Clean water, basic sanitation and an understanding of good hygiene practices were an obvious priority when the IFRC assessed the humanitarian needs on the island. For the past three years the IFRC has focused on providing 35 communities in Lahewa and a further 30 communities in the central district of Mandrehe with community toilets, tap stands and washing facilities. Some villagers are now benefiting from piped water connected to spring water catchment systems while others have rainwater harvesting tanks that provide water throughout the year.

“I saw the latrine made by Red Cross; people like it,” Sabaria remembered. Each three or four families got a latrine to share. But for elders like Sabaria and some other villagers, the preference is for a latrine nearby their houses. So she decided to build a new one for her family. It took three days to install a latrine with septic tank, which cost USD 100.

Better access to clean water
It’s not easy to implement the programme in an area such as Nias. For instance, in Ombolata Afulu village, people have to walk hundred metres to reach the village’s old water catchment tank where they collect water from spring water source located 300 metres at the hill. The water is channelled to a tank using basic bamboo pipes.

With IFRC support, a permanent spring catchment is now being completed which safely pipes the spring water to three water catchment tanks from here it is piped to communal tap-stands around the village. “We thought about building toilets before but could never afford to – food was always our main priority”, says Belifati Warowu, the head of village. “Now 40 families in this area will have access to clean water at their doorstep”.

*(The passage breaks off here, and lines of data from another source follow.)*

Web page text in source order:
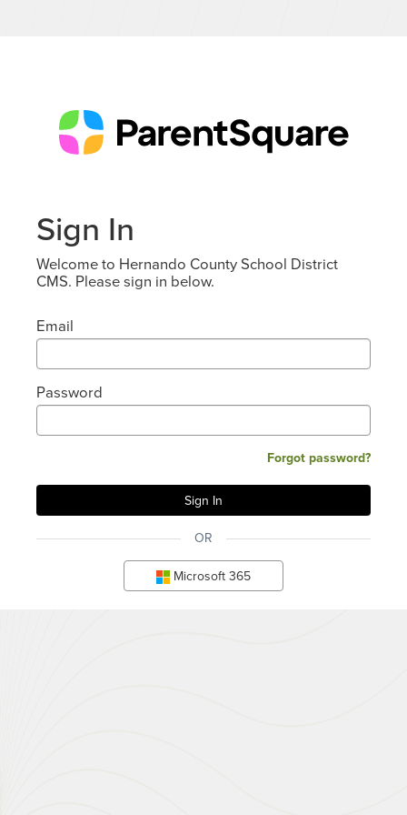
Sign In
Welcome to Hernando County School District
CMS. Please sign in below.
Email
Password
Forgot password?
OR
Microsoft 365
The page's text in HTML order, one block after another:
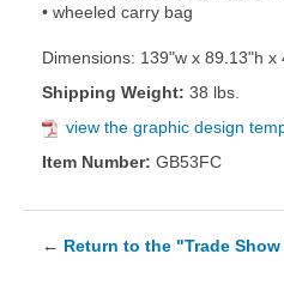
• wheeled carry bag
Dimensions: 139"w x 89.13"h x
Shipping Weight: 38 lbs.
view the graphic design
Item Number: GB53FC
← Return to the "Trade
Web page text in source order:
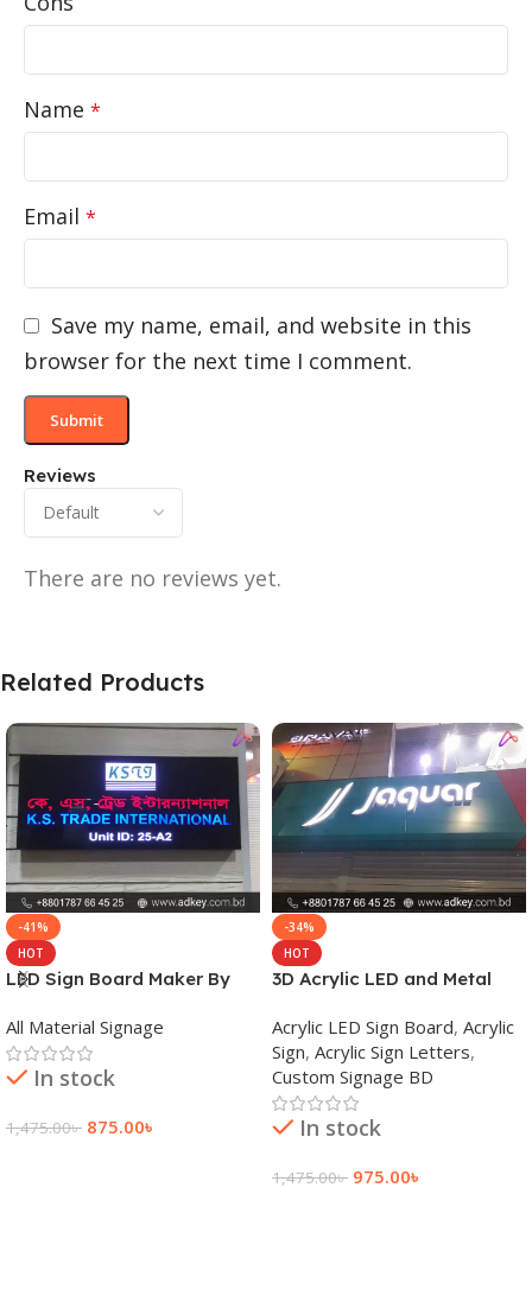
Reviews
There are no reviews yet.
Name *
Email *
Save my name, email, and website in this
browser for the next time I comment.
Related Products
-41%
HOT
LED Sign Board Maker By
Bangladesh
All Material Signage
In stock
1,475.00৳ 875.00৳
-34%
HOT
3D Acrylic LED and Metal
Acrylic LED Sign Board, Acrylic
Sign, Acrylic Sign Letters,
Custom Signage BD
In stock
1,475.00৳ 975.00৳
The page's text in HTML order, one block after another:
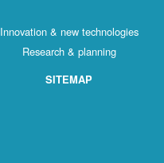
Innovation & new technologies
Research & planning
SITEMAP
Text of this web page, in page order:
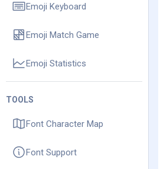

Ownership of each project is taken by the community. The IFRC provides funding, raw materials and technical expertise. The community has to form a committee to decide upon and manage the projects. To show their commitment, villagers contribute sand and gravel for the construction work to the value of about US$100, and they also provide some labour. Committee members are taught to disseminate good hygiene practices, such as hand-washing to other villagers and the Red Cross is also training local school teachers so that the right health message reaches children at an early age.

Serious but not fashionable
Basic sanitation is still a serious problem in many developing countries. Nearly a billion people worldwide lack access to safe drinking water .

“Safe water and good sanitation are essential to poverty reduction and good health”, explains Nigel Ede. “Diarrhoeal diseases kill more children worldwide than HIV and malaria combined, but when you compare international funding, remarkably little is spent on clean water and sanitation”.

IFRC statistics show that in 2007 and 2008, around 60 per cent of all requests submitted by National Red Cross and Red Crescent Societies for allocations from the IFRC Disaster Response Emergency Fund (DREF) were directly or indirectly related to outbreaks of acute diarrhoeal diseases. This is about 35 per cent more compared to similar statistics in 2006.

Fatal Neglect’, a recent report produced by the NGO WaterAid, also highlights the imbalance in healthcare investment and the lack of political will to invest in basic sanitation. The report argues that the global response to diseases caused by poor sanitation is ’simply not rational’. It suggests this is because sanitation is just not fashionable or emotive enough to get politicians excited.

Water and sanitation programs such as those on Nias continue to improve the health and welfare of millions of households throughout the world. Over the last 15 years, more than nine million people globally have directly benefitted from IFRC water and sanitation programmes.